───── DATA FOR THE TASK

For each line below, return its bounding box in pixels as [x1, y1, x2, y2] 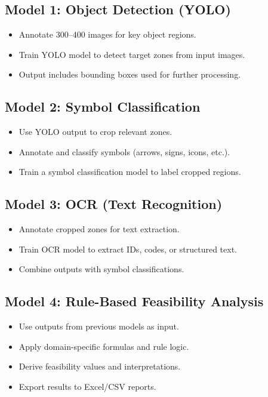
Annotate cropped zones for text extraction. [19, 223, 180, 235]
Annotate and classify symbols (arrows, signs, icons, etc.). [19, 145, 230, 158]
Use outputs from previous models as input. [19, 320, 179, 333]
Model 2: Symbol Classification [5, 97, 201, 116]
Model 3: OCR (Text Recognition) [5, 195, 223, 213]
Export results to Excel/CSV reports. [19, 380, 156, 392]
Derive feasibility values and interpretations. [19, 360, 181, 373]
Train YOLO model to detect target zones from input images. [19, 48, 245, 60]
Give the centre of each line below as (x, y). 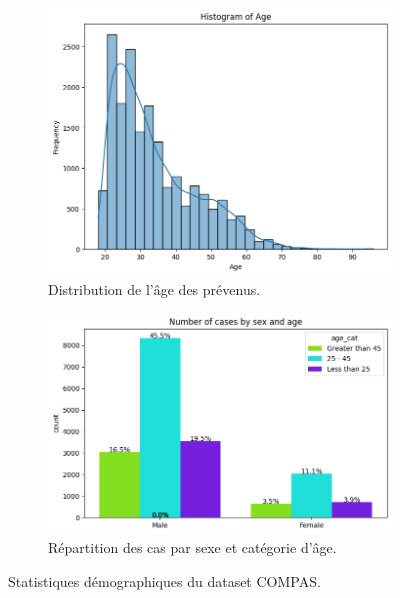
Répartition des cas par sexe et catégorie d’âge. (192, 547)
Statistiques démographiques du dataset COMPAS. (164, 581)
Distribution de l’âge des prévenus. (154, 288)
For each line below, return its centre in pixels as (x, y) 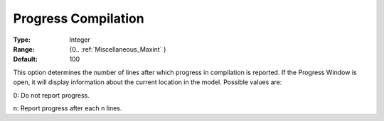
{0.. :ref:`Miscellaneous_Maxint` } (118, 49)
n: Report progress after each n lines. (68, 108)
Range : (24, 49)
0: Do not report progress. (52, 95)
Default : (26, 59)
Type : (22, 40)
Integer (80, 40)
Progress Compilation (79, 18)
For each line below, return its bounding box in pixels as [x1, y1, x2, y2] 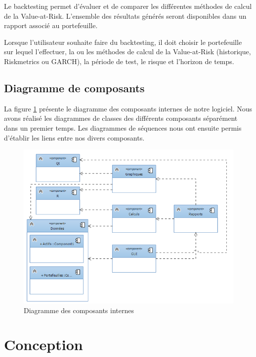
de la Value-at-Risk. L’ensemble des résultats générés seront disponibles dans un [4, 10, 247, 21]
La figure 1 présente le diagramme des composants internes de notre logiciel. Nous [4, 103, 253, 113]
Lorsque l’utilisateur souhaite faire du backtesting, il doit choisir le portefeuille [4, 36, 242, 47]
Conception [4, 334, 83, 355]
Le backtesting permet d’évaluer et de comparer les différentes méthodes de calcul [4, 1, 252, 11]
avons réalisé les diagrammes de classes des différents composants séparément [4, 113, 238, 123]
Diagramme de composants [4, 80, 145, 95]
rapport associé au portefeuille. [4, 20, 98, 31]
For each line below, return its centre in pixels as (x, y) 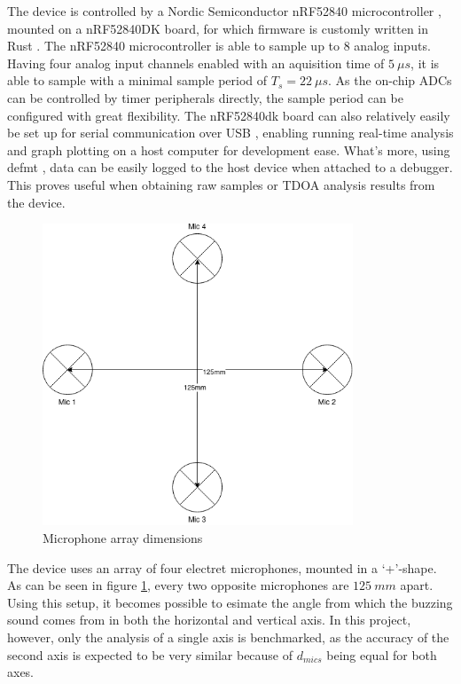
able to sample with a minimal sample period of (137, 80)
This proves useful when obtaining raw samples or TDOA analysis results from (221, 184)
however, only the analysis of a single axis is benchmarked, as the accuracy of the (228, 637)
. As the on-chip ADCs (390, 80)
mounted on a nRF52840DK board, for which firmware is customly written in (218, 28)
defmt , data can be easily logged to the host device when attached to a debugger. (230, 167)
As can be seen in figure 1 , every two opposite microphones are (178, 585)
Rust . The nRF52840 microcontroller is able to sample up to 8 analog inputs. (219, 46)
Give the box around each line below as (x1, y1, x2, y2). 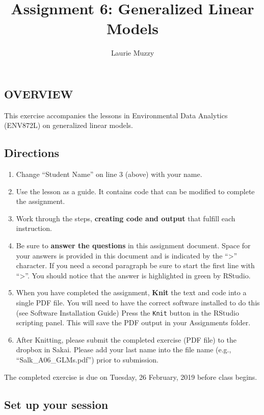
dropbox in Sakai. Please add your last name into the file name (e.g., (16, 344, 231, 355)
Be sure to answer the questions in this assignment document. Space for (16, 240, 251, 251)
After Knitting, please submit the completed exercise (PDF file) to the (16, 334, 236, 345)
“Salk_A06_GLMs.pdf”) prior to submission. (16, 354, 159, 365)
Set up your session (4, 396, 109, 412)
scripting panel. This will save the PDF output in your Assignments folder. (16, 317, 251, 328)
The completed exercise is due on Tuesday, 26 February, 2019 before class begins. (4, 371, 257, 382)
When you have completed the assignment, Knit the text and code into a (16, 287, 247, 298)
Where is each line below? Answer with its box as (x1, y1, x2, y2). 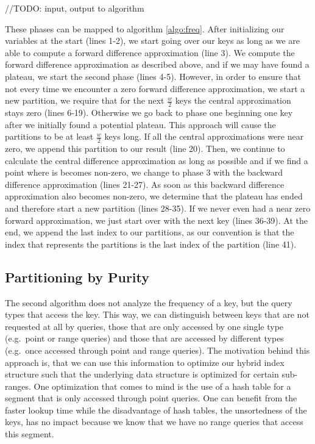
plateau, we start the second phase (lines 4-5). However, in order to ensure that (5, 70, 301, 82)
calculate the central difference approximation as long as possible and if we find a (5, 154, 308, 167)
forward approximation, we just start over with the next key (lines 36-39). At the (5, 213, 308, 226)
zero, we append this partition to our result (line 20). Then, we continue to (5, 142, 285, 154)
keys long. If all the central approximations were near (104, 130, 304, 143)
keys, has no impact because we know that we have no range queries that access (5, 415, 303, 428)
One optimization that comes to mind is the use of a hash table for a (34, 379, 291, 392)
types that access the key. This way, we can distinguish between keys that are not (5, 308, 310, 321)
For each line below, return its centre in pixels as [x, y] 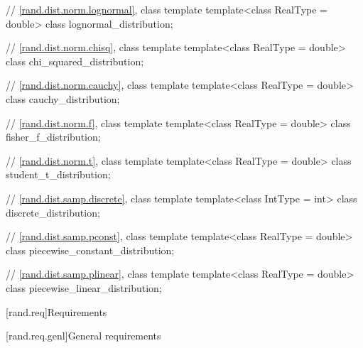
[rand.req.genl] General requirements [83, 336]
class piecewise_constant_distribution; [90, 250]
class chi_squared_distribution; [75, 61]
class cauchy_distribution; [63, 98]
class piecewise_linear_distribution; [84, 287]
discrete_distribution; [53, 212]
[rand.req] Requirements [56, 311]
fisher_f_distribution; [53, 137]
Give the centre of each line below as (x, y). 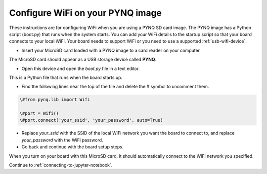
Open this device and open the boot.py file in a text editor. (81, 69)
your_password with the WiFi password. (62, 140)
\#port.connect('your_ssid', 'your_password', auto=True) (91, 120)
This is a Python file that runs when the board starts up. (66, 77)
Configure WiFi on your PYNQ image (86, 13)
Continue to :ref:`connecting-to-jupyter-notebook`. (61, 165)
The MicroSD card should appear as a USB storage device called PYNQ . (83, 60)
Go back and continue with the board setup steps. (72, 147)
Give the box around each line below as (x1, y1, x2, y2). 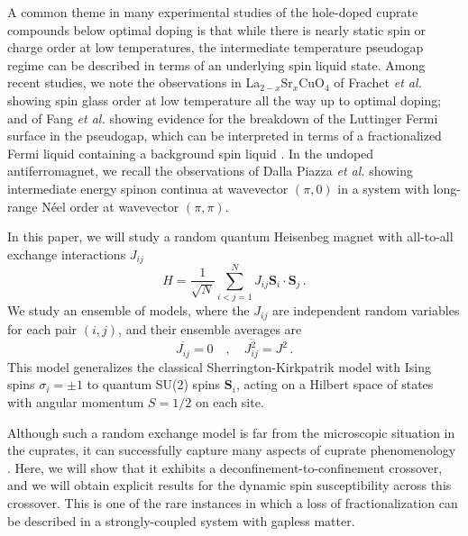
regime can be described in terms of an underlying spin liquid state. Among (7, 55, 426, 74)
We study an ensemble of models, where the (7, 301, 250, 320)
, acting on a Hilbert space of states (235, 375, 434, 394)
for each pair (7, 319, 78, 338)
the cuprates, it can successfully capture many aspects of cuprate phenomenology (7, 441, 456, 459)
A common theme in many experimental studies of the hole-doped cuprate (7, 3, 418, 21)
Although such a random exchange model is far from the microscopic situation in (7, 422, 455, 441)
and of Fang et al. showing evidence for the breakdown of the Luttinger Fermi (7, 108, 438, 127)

──────────

» **INSTRUCTIONS TO FOLLOW**:
Copy only the lines above from the one containing "After Knitting, please" through the one containing "forward approximation, we", both included. Leave out the pictures.

» **EXERCISE SOLUTION**:
After Knitting, please submit the completed exercise (PDF file) to the (16, 334, 236, 345)
“Salk_A06_GLMs.pdf”) prior to submission. (16, 354, 159, 365)
Set up your session (4, 396, 109, 412)
scripting panel. This will save the PDF output in your Assignments folder. (16, 317, 251, 328)
The completed exercise is due on Tuesday, 26 February, 2019 before class begins. (4, 371, 257, 382)
When you have completed the assignment, Knit the text and code into a (16, 287, 247, 298)
Where is each line below? Answer with its box as (x1, y1, x2, y2). 
plateau, we start the second phase (lines 4-5). However, in order to ensure that (5, 70, 301, 82)
calculate the central difference approximation as long as possible and if we find a (5, 154, 308, 167)
forward approximation, we just start over with the next key (lines 36-39). At the (5, 213, 308, 226)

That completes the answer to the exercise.